Abrazar la ilusión sobre la realidad

Abrazar la ilusión sobre la realidad no es un comportamiento limitado a las manifestaciones artísticas del presente. En la historia del arte abundan los ejemplos de representaciones mágicas, imposibles y hasta hiperfocalizadas que sustituyen la verdad literal en la visión de artistas y espectadores en favor del escapismo de lo convencional, del juego perceptual a nivel cerebral y de las emociones artificiales creadas a partir de imágenes separadas de la realidad.

Como elección creativa, la ilusión ciertamente permite a la mente humana explorar mundos alternativos y espacios psicológicos profundos, pero también la envuelve en paradojas que las narrativas de artistas, curadores y mercado no pueden resolver satisfactoriamente.
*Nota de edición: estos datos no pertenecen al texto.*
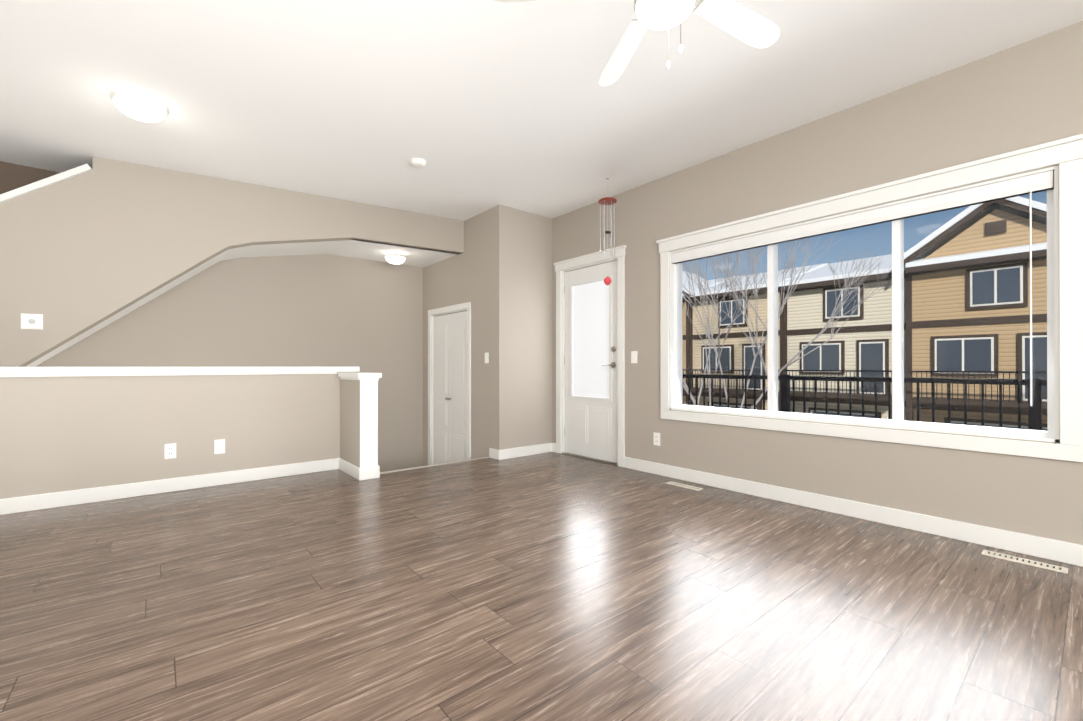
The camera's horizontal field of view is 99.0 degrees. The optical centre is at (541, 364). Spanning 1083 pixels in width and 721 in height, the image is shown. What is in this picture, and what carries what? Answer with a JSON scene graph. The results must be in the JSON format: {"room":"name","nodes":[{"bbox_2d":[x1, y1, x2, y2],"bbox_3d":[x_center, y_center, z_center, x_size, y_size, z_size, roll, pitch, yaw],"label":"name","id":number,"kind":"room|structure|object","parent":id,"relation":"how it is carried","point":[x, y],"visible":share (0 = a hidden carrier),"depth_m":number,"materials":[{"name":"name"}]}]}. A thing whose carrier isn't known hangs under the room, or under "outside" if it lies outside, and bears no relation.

La viralizada e efímera ilusión de una caverna monumental sobre el puente más antiguo de París, realizada por JR, el photograffeur (mezcla de fotógrafo y grafitero), afirma su trabajo en la fotografía a gran escala con métodos de exhibición pública propios del llamado “arte callejero”. Sin embargo, a la vez se inscribe comercialmente en una vena más riesgosa en términos de independencia creativa por el activo patrocinio económico y técnico de empresas privadas como Salesforce, Bloomberg Connects, Paris Aéroport y Snap, sumado a la necesidad de crear merchandising para costear los poco más de diez millones de euros que costó la realización de una obra que, además, demandó más de un año de preparación.

Es como un circo que viene, monta un espectáculo y luego desaparece. Pero cualquiera que lo vea lo recordará cada vez que pase por el Pont Neuf.1

La instalación inflable se extiende a lo largo de 120 metros de largo y 20 metros de ancho, sobre una superficie de 2400 metros cuadrados y estructuras de soporte metálico de arcos que se elevan entre 12 y 18 metros de altura sobre el histórico puente. Este último fue construido con una piedra caliza pesada y duradera llamada “parisina” (por provenir de las canteras de la ciudad de donde se extrajo originalmente), la cual la obra trata de emular mediante un estampado sobre hectáreas de telas infladas para crear la ilusión de una cadena montañosa escarpada.

En su interior, mediante la realidad aumentada, los visitantes equipados con gafas especiales o usando una aplicación en sus teléfonos móviles pudieron ver personas, animales y otras imágenes tintineando en las paredes de la caverna. Pero, además, para completar la experiencia se desarrolló un aroma para evocar el olor natural de una cueva y se creó una banda sonora para quienes la cruzaran de lado a lado.

Realidad e ilusión

Concebida como un homenaje a Christo y su esposa Jeanne-Claude —quienes envolvieron por completo el puente en tela hace poco más de cuarenta años, transformando su apariencia física mediante una suerte de velo—, JR ha optado por conservar la estructura del puente, pero sustituyéndola visualmente por medio de su imaginería gráfica y sensorial basada en las técnicas de la anamorfosis y el trampantojo (trompe-l'œil).

La anamorfosis es una técnica de ilusión óptica donde una imagen se dibuja distorsionada para que solo recupere su forma correcta al mirarla desde un punto de vista exacto. El artista JR utiliza este principio físico y matemático a escala monumental para alterar la arquitectura y los paisajes urbanos.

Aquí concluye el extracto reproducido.